Many sedentary adults get impacted teeth, dental discomfort, and fractured fillings on a regular basis. Fortunately, root canals provide a quick fix for this issue.

By Max RubyPublished about a year ago 3 min read

Impacted teeth, tooth sensitivity, and cracked fillings are all a part of everyday life for many people who lead sedentary lifestyles. Thankfully, root canals offer a simple solution to this problem. Root canals remove bacteria trapped in your tooth's root without damaging the surrounding bone or tissue. So while they may not seem ideal, they do more good than harm-and there are numerous benefits to having one done!

Today we'll look closely at 7 shocking facts about root canals

1. They May Not Be As Bad as You Think

It's no secret that root canals can sometimes cause pain and other issues, but they may not be as bad as you think. With regular dental visits and regular cleaning, they are unlikely to cause any long-term damage. It's also rare for root canals to reoccur, meaning that your risk of tooth decay is significantly reduced, along with the potential for painful jaw fractures from clenching down on your teeth.

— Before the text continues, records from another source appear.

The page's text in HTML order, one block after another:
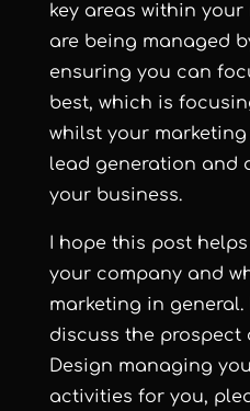
key areas within
are being managed
ensuring you can
best, which is
whilst your
lead generation and
your business.
I hope this post
your company and
marketing in general.
discuss the prospect
Design managing
activities for you,
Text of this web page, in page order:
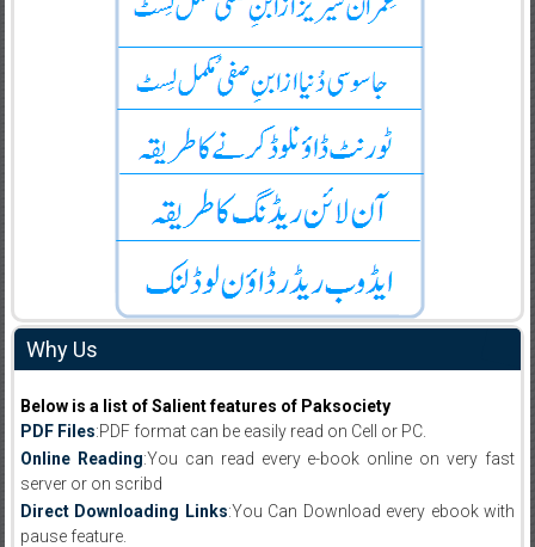
Why Us
Below is a list of Salient features of Paksociety
PDF Files:PDF format can be easily read on Cell or PC.
Online Reading:You can read every e-book online on very fast
server or on scribd
Direct Downloading Links:You Can Download every ebook with
pause feature.

2. Some People Don’t Even Need Them

The only part of the tooth that should be impacted is the root portion - so if that isn't the case, it may not be necessary to do a root canal. It's a good idea to visit your dentist if possible; from there, you can determine whether or not a root canal is required.

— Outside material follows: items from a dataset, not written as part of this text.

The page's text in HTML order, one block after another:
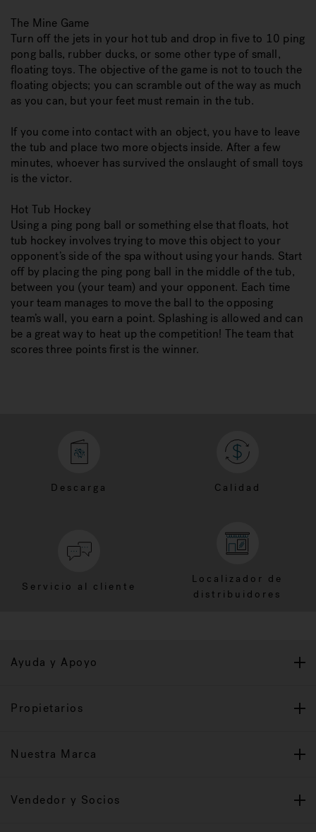
The Mine Game
Turn off the jets in your hot tub and drop in five to 10 ping
pong balls, rubber ducks, or some other type of small,
floating toys. The objective of the game is not to touch the
floating objects; you can scramble out of the way as much
as you can, but your feet must remain in the tub.
If you come into contact with an object, you have to leave
the tub and place two more objects inside. After a few
minutes, whoever has survived the onslaught of small toys
is the victor.
Hot Tub Hockey
Using a ping pong ball or something else that floats, hot
tub hockey involves trying to move this object to your
opponent’s side of the spa without using your hands. Start
off by placing the ping pong ball in the middle of the tub,
between you (your team) and your opponent. Each time
your team manages to move the ball to the opposing
team’s wall, you earn a point. Splashing is allowed and can
be a great way to heat up the competition! The team that
scores three points first is the winner.
Descarga Calidad
Servicio al cliente
Localizador de
distribuidores
Ayuda y Apoyo
Propietarios
Nuestra Marca
Vendedor y Socios

3. What They Do to Your Tooth

During a root canal, the dentist drills down into the infected pulp of your tooth. A unique chemical is then carefully applied to destroy all bacteria, which are removed and discarded as waste. Next, the tooth is cleaned out and filled with an inert material (such as gutta-percha) to prevent the recurrence of decay or other damage. Finally, a crown or cap is attached over the top of your tooth while the filling fully sets up. Root canal experts are skilled at performing root canals, but if you are concerned about them we recommend finding a dentist who is properly equipped to handle the procedure.

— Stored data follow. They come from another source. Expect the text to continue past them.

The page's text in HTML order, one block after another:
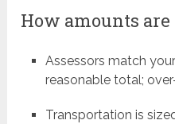
How amounts are
Assessors match
reasonable total;
Transportation is
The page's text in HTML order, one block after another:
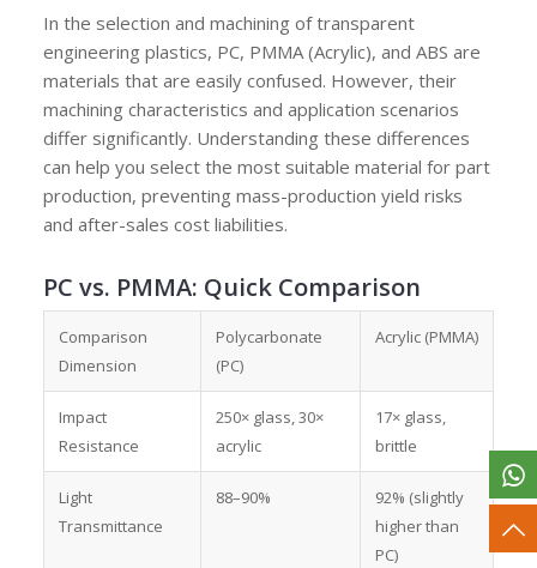
In the selection and machining of transparent
engineering plastics, PC, PMMA (Acrylic), and ABS are
materials that are easily confused. However, their
machining characteristics and application scenarios
differ significantly. Understanding these differences
can help you select the most suitable material for part
production, preventing mass-production yield risks
and after-sales cost liabilities.
PC vs. PMMA: Quick Comparison
Comparison
Dimension
Polycarbonate
(PC)
Acrylic (PMMA)
Impact
Resistance
250× glass, 30×
acrylic
17× glass,
brittle
Light
Transmittance
88–90%
92% (slightly
higher than
PC)
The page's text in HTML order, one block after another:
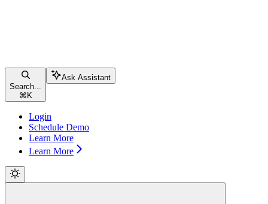
Search...
⌘ K
Ask Assistant
Login
Schedule Demo
Learn More
Learn More
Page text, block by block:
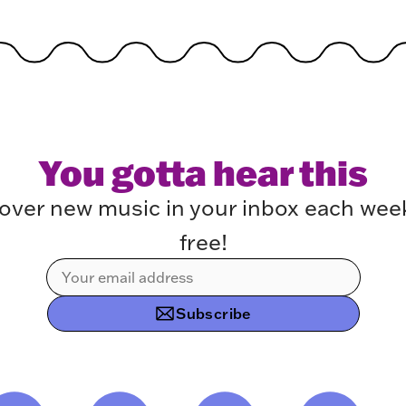
You gotta hear this
new music in your inbox each
free!
Subscribe

4. They Can Make Your Teeth Stronger

If any other teeth are required or need to be extracted and replaced, the root of the tooth can be made much more robust than a traditional filling. This is because, during the root canal procedure, the dentist removes all of the infected tissue inside your tooth. Some people are wary of visiting a dentist because they think it will cause pain-but it's entirely painless for most people.

5. They Don’t Hurt After They’re Done

Many patients report feeling "zingy" or numb in their jaw after a root canal treatment, but this feeling lasts only a short period-at least two or three days.

6. Why Were They Invented in the First Place

A dentist performed the first root canal procedure in 1788, so it's been around for quite some time. They were an invention of necessity, as early dentists often had to remove the infected pulp from the roots of your teeth to prevent the recurrence of disease and decay.

7. Why They’re So Popular Today

Today, root canals are routinely recommended for anyone suffering from tooth pain or sensitivity. This is due to advancements in medicating and treating your teeth that have made root canals much less painful than they used to be, as well as advances in restorative materials that have allowed them to be lighter and more robust.


If you suffer from tooth decay or chronic tooth pain, consider getting a root canal. You can do some things on your own to prevent tooth decay and gum disease, such as seeing your dentist in person every six months for a cleaning. Doing this increases your overall dental health and decreases your risk of potentially needing a root canal in the future.